Геннадий на мгновение замер, сделал шаг назад, сверху вниз глядя на своего ученика.

– Я сделал? Ошибаешься, мальчишка, ты сам стал таким, добровольно, – прошипел он.

– Я выполнял ваши приказы! Всегда, безоговорочно! Зачем вы сделали это со мной?

Доктор Менгеле сощурился, опустился на корточки рядом с ним.

– Сколько времени я потратил на тебя, маленький ты мерзавец… – разочарованно протянул он. – Сколько раз объяснял тебе, что мы трудимся на благо выживания. В нашем деле нет места жалости и бабским соплям, и вот, когда я научил тебя всему, что знал сам, возвысил тебя до небес, над всеми жителями бункера, ты бросаешься упреками. Знаешь, мне обидно, что мой лучший ученик, практически научный гений, стал мне врагом, решил ослушаться. Слишком много ресурсов вложено в тебя. Но ты будешь жестоко наказан, если я не услышу слов раскаянья и просьбы о помиловании. Мне будет жаль не тебя, а лишь своих сил, хотя, признаюсь, я разочарован и даже несколько огорчен тем, что мне предстоит искать нового человека, который вряд ли будет так талантлив, как ты. Но уясни для себя, щенок: я сделаю так, чтобы ты умолял о смерти, но ты будешь жив еще очень долго. Проси прощения сейчас, и мы забудем об этом.

В голосе ученого сквозило разочарование, смешанное со злостью. Не стоило рассчитывать на милосердие.

Дмитрий закрыл глаза, не желая видеть и слышать. Здравый смысл подсказывал ему, что сейчас нужно встать на колени и признать свою ошибку, и все будет так, как раньше. Но что-то внутри противилось этому, не давая сказать нужных слов. Перед глазами стояли изувеченные фигуры его подопытных.

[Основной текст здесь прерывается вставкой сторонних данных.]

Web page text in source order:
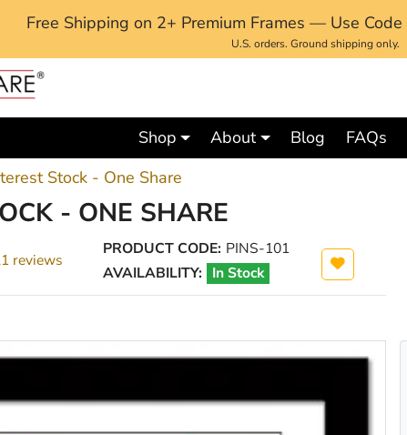
Free Shipping on 2+ Premium Frames — Use Code
U.S. orders. Ground shipping only.
Shop About Blog FAQs
Stock - One Share
- ONE SHARE
reviews
PRODUCT CODE: PINS-101
AVAILABILITY: In Stock
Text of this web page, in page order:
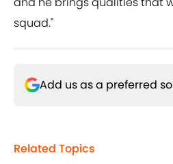
squad."
Add us as a preferred
Related Topics
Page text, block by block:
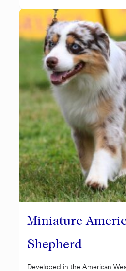
Miniature
Shepherd
Developed in the American
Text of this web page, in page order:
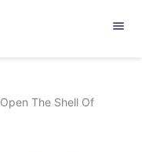
menu
The Shell Of
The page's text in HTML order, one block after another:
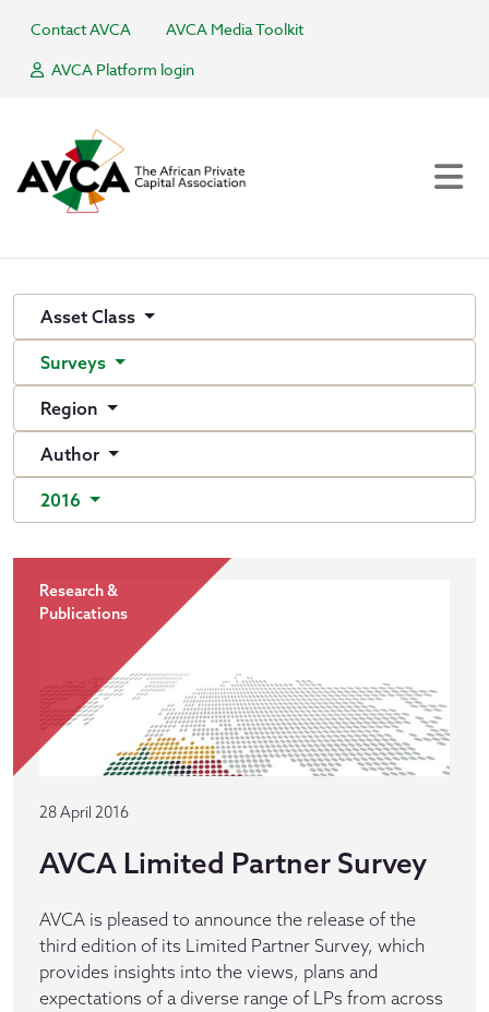
Contact AVCA
AVCA Media Toolkit
AVCA Platform login
Asset Class
Surveys
Region
Author
2016
Research &
Publications
28 April 2016
AVCA Limited Partner Survey
AVCA is pleased to announce the release of the
third edition of its Limited Partner Survey, which
provides insights into the views, plans and
expectations of a diverse range of LPs from across
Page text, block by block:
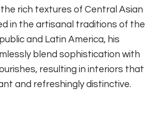
rich textures of Central Asian
in the artisanal traditions of the
and Latin America, his
blend sophistication with
resulting in interiors that
and refreshingly distinctive.

Юноше казалось, они рядом, поддерживают его, и становилось легче не отступить, не отказаться от внезапно открывшейся истины, окончательно переступив черту.

– Не хочу. Простите за то, что предал вас, учитель, но то, что мы натворили, – за гранью разумного. Это не наука, не выживание, это сумасшествие и дикость. Делайте, что хотите, но я больше не с вами, – тихо сказал Дима и сжался, ожидая удара.

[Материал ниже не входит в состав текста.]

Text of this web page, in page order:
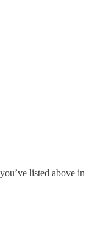
listed above in
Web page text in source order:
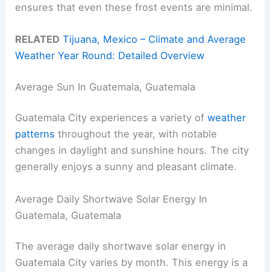
ensures that even these frost events are minimal.
RELATED Tijuana, Mexico – Climate and Average
Weather Year Round: Detailed Overview
Average Sun In Guatemala, Guatemala
Guatemala City experiences a variety ofweather
patterns throughout the year, with notable
changes in daylight and sunshine hours. The city
generally enjoys a sunny and pleasant climate.
Average Daily Shortwave Solar Energy In
Guatemala, Guatemala
The average daily shortwave solar energy in
Guatemala City varies by month. This energy is a
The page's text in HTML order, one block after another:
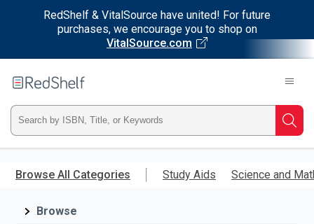
RedShelf & VitalSource have united! For future
purchases, we encourage you to shop on
VitalSource.com
main
RedShelf
Type
ISBN,
Title,
Browse All Categories Study Aids Science and
Browse
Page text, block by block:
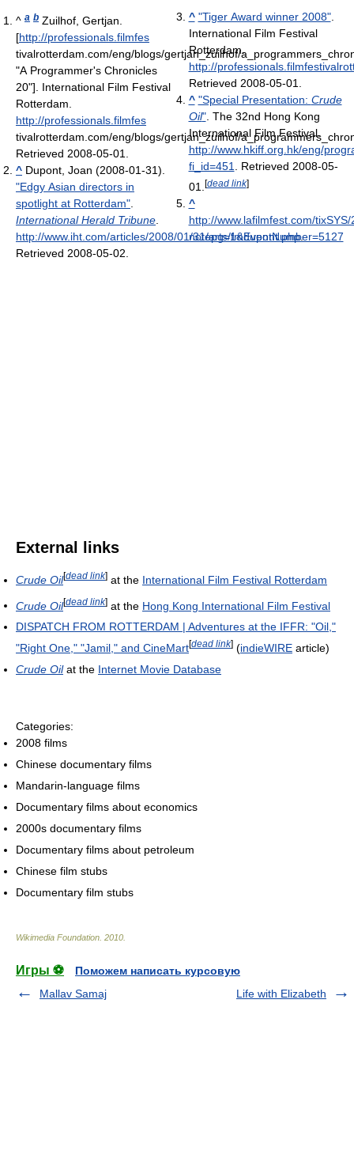
^ a b Zuilhof, Gertjan.
[http://professionals.filmfes
tivalrotterdam.com/eng/blogs/gertjan_zuilhof/
"A Programmer's Chronicles
20"]. International Film Festival
Rotterdam
http://professionals.filmfes
tivalrotterdam.com/eng/blogs/gertjan_zuilhof/
Retrieved 2008-05-01
^ Dupont, Joan (2008-01-31).
"Edgy Asian directors in
spotlight at Rotterdam"
International Herald Tribune
http://www.iht.com/articles/2008/01/31/arts/fmdupont.php.
Retrieved 2008-05-02
^ "Tiger Award winner 2008".
International Film Festival
Rotterdam.
http://
Retrieved 2008-05-01
^ "Special Presentation: Crude
Oil". The 32nd Hong Kong
International Film Festival.
http://www.hkiff.org.hk/eng/
fi_id=451
. Retrieved 2008-05-
01 [dead link]
^
http://www.lafilmfest.com/
notepg=1&EventNumber=5127
External links
Crude Oil[dead link] at the International Film Festival Rotterdam
Crude Oil[dead link] at the Hong Kong International Film Festival
DISPATCH FROM ROTTERDAM | Adventures at the IFFR: "Oil,"
"Right One," "Jamil," and CineMart[dead link] (indieWIRE article)
Crude Oilat the Internet Movie Database
Categories:
2008 films
Chinese documentary films
Mandarin-language films
Documentary films about economics
2000s documentary films
Documentary films about petroleum
Chinese film stubs
Documentary film stubs
Wikimedia Foundation 2010
Игры ⚽
Поможем написать курсовую
Mallav Samaj
Life with Elizabeth
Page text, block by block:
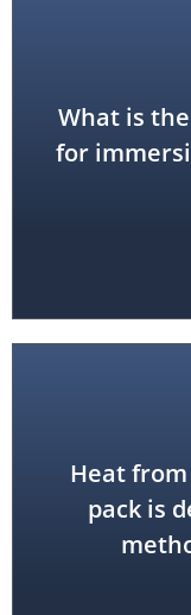
What is
for
Heat
pack is
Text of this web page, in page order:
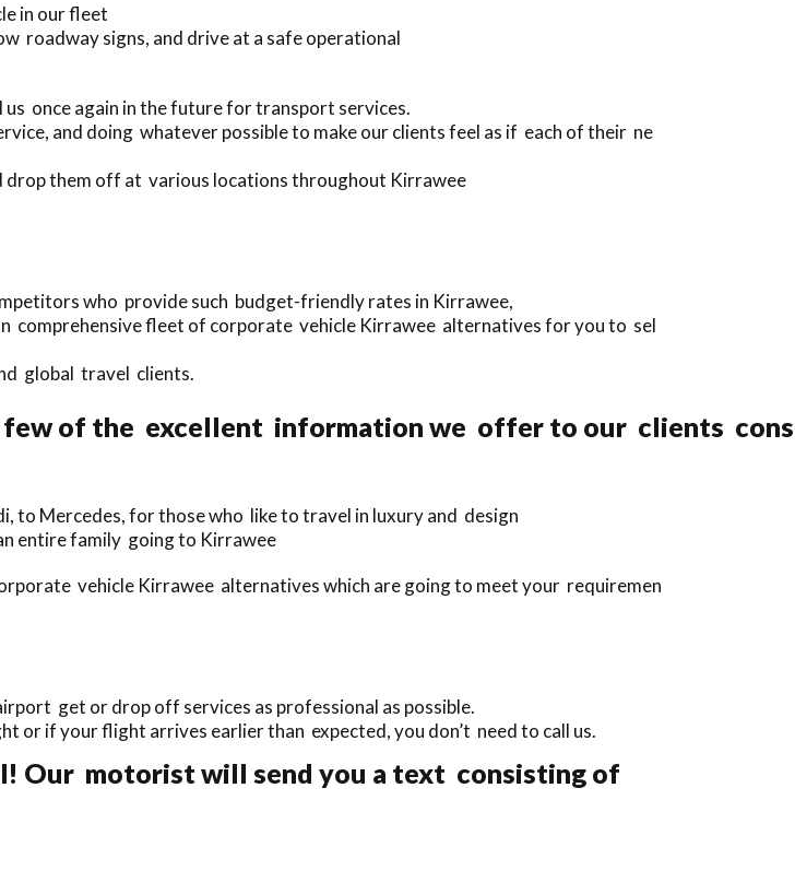
in our fleet
roadway signs, and drive at a safe operational
once again in the future for transport services.
and doing whatever possible to make our clients feel as if each of their ne
drop them off at various locations throughout Kirrawee
who provide such budget-friendly rates in Kirrawee,
comprehensive fleet of corporate vehicle Kirrawee alternatives for you to sel
global travel clients.
few of the excellent information we offer to our clients
to Mercedes, for those who like to travel in luxury and design
entire family going to Kirrawee
vehicle Kirrawee alternatives which are going to meet your requiremen
get or drop off services as professional as possible.
or if your flight arrives earlier than expected, you don’t need to call us.
Our motorist will send you a text consisting of

Доктор Менгеле брезгливо ткнул его носком сапога.

– Вставай. Я даю тебе ночь на раздумья, спать ты сегодня не будешь. Посидишь в карцере, подумаешь, что можешь потерять. Захочешь вернуться – я дам тебе успокоительного, ты выспишься, и мы забудем это недоразумение. Откажешься – пеняй на себя.

Из-за двери появился конвоир, Геннадий тихо отдал ему приказ, и Дмитрия увели. Перед его глазами все плыло, на лице наливались кровью синяки. Страх не ушел, но прежнее отчаянье становилось уверенностью и готовностью искупить свою вину страданиями, пройти очищение болью и погибнуть как мученик. Юноша уже считал себя приговоренным к смерти, а внутри росла решимость идти до конца.

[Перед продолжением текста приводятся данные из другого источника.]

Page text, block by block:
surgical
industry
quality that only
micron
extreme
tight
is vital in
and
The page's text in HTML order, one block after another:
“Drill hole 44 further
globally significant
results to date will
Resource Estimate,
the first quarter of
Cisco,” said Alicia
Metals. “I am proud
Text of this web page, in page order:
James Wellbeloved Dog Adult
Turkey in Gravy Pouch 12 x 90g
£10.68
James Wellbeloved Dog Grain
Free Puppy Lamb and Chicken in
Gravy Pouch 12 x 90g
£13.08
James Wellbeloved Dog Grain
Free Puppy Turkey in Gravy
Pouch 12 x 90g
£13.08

Солдат втолкнул его в карцер, бросил рядом серую рубашку заключенного с нашитой белой полоской-номером.

– Триста четырнадцать… – одними губами выговорил Дмитрий.

Он знал, что нужно делать. Кому, как не ему, были лучше всего известны порядки, которые он сам так требовал соблюдать от несчастных пленников его и Доктора Менгеле?

Юноша стянул с себя рубашку, расстегнул ремень. Ему вдруг стало до слез жаль отдавать пряжку в виде руки скелета, хулиганскую штуку, которую он случайно нашел на поверхности в одну из первых экспедиций, и больше с ней не расставался. Но если спрятать – отберут силой, и снова будет больно…

Дима осторожно погладил пряжку пальцем и бросил ремень на пол. Это конец. Ему показалось, что этим жестом он лишил сам себя последней надежды на спасение. Всеобщее почтение, основанное на страхе, хорошая еда и чистая постель остались в прошлом, за дверью его тюрьмы, а ему – серая форма заключенного с нашитым номером, холодные бетонные стены крохотной каморки и бесконечная пытка до конца его недолгой жизни.